A week later we return, this time during office hours. We need help paying our respects to the unmarked graves created before the family could afford memorial niceties: George’s in 1972, and Harriett’s in 1942. Cemetery employees only know exactly where George is buried, since records before 1952 were not retained when the cemetery changed hands decades ago. (Nancy didn’t realize Harriett was buried here, too, until I found her death certificate earlier in the summer.)
Groundskeeper Brian Nichols takes us to the far edge of an area referred to as the space graves, the humble unnamed section behind the office where people were buried in order as their bodies arrived, one next to the other, in largely unmarked graves and typically nowhere near their relatives. We walk out to the section he figures was dug in July 1942, when Harriett died.
If you look closely down the row, he shows us, you can make out the indentations where the ground is sunken in just so, the outline of the graves as straight and rectangular as a set of xylophone keys.
“Is it true he used to play tunes on a plastic string guitar, and you could tell what songs he was playing?” the groundskeeper asks Nancy. Yes, and Willie could also play songs using a range of notes he created solely by snapping his fingers.
In the car we put in Willie’s homemade recording, now converted from cassette to CD. And, like an aural apparition, there he is, his a cappella baritone steady and clear.
I replay the CD after I drop Nancy off. As I cross the Tenth Street bridge over the railroad tracks, I make my way back to Jordan’s Alley—that name only rarely crossing the lips of the area’s oldest residents. The new Habitat houses here are vinyl-sided and modest; a few have posted NO TRESPASSING signs.

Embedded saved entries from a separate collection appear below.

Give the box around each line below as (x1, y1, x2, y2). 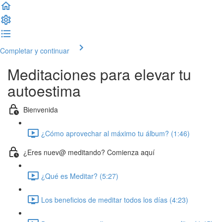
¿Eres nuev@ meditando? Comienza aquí (23, 147, 155, 157)
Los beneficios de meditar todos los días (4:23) (41, 194, 188, 205)
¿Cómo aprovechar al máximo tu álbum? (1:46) (41, 128, 190, 138)
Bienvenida (23, 104, 58, 114)
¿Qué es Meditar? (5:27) (41, 170, 118, 181)
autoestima (7, 80, 81, 101)
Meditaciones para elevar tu (7, 63, 191, 85)
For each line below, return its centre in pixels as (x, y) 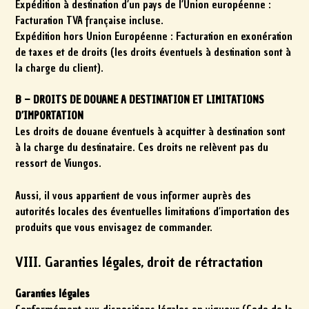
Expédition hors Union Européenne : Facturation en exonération (154, 36)
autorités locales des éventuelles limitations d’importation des (153, 211)
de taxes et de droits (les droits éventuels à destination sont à (153, 52)
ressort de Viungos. (59, 164)
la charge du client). (60, 68)
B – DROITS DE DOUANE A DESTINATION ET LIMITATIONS (140, 100)
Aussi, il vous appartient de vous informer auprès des (133, 196)
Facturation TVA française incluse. (90, 20)
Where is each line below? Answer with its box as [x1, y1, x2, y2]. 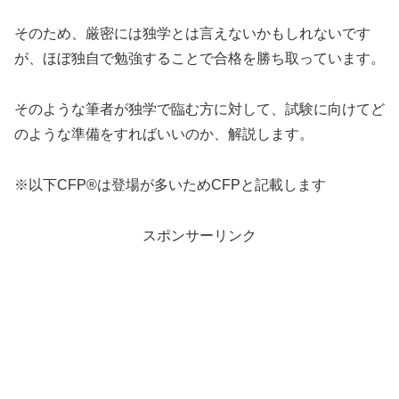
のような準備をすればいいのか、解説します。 [14, 126, 313, 142]
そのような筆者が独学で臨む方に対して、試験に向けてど [14, 102, 385, 118]
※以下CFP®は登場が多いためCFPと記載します [14, 176, 326, 192]
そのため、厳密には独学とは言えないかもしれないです [14, 26, 370, 42]
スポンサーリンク [142, 227, 256, 243]
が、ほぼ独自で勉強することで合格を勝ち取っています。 [14, 51, 385, 67]
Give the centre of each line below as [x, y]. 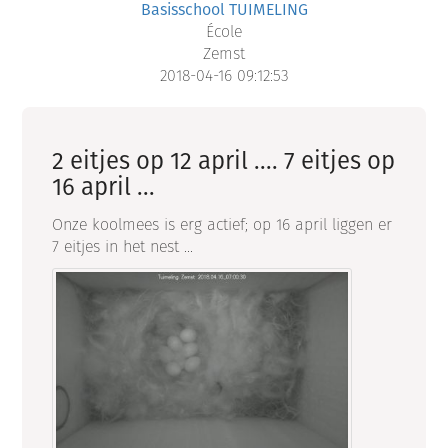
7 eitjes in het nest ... [125, 247]
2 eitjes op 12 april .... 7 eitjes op [224, 160]
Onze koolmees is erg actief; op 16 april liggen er [222, 225]
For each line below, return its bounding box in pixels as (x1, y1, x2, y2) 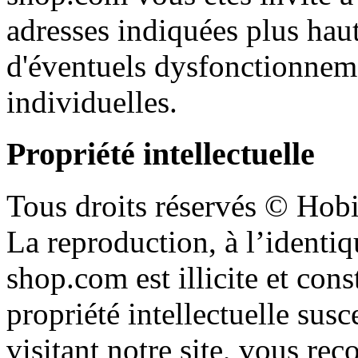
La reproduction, (6, 224, 225, 259)
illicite (178, 260, 258, 295)
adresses (6, 13, 109, 48)
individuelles (6, 85, 169, 120)
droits (75, 188, 147, 223)
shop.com (6, 260, 136, 295)
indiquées (117, 13, 238, 48)
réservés (155, 188, 257, 223)
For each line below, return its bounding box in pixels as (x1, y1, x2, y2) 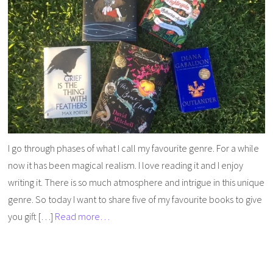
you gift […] (8, 210, 55, 222)
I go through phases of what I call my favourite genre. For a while (8, 141, 260, 154)
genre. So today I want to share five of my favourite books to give (8, 193, 263, 205)
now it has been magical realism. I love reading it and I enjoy (8, 158, 244, 171)
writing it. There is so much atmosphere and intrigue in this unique (8, 175, 265, 188)
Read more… (55, 210, 110, 222)
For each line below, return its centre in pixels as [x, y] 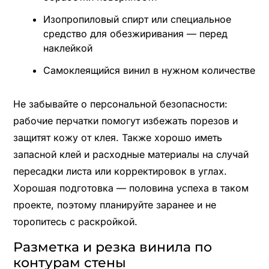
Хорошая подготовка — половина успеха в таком [131, 188]
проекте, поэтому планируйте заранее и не [114, 204]
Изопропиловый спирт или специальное [137, 19]
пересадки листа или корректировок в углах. [120, 171]
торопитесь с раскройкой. [75, 221]
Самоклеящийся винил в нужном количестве [149, 70]
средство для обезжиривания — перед [135, 33]
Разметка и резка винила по [112, 247]
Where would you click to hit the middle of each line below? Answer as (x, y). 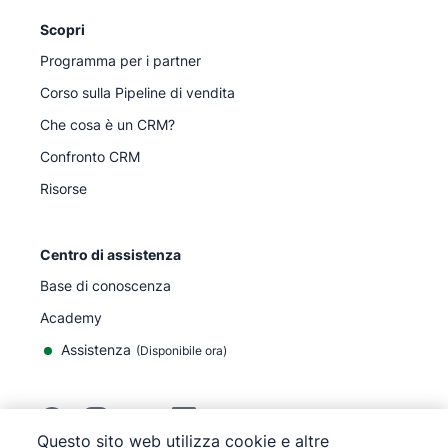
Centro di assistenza (110, 254)
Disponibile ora (181, 350)
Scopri (62, 29)
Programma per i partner (120, 60)
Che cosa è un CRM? (107, 124)
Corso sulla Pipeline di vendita (137, 92)
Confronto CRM (90, 156)
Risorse (63, 188)
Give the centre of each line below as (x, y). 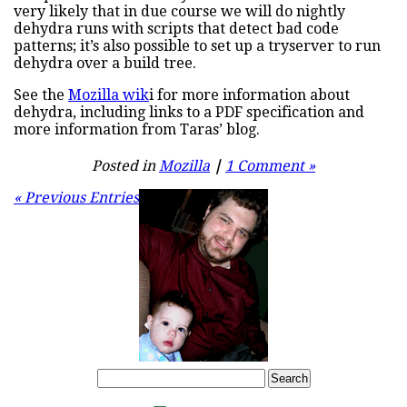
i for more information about (249, 95)
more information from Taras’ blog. (137, 130)
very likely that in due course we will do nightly (179, 12)
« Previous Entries (76, 198)
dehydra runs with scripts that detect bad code (176, 29)
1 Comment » (270, 166)
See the (41, 95)
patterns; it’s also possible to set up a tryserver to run (197, 46)
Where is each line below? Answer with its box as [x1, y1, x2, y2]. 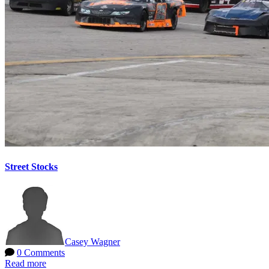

Their backyards are so deep they’ve erased all traces of the red-clay road that once passed for Ten-and-a-Half Street. Lodged between two backyard chain-link fences is the only visible remnant of No. 19—a scrubby, half-dead mulberry tree, a tangle of ivy and periwinkle rooted at its base. I snap a few pictures, pick up a single lichen-covered mulberry twig, and return to my car.
The rail yard still clatters in the distance. But it’s barely audible over the music of Willie Muse: It’s a long way to Tipperary / It’s a loo-ong way to go.
It’s the Irish war ballad, of all things, that sticks with him the longest—a song with the power to summon, with pride and astonishment, the memory of his “dear old mother” under a sideshow tent.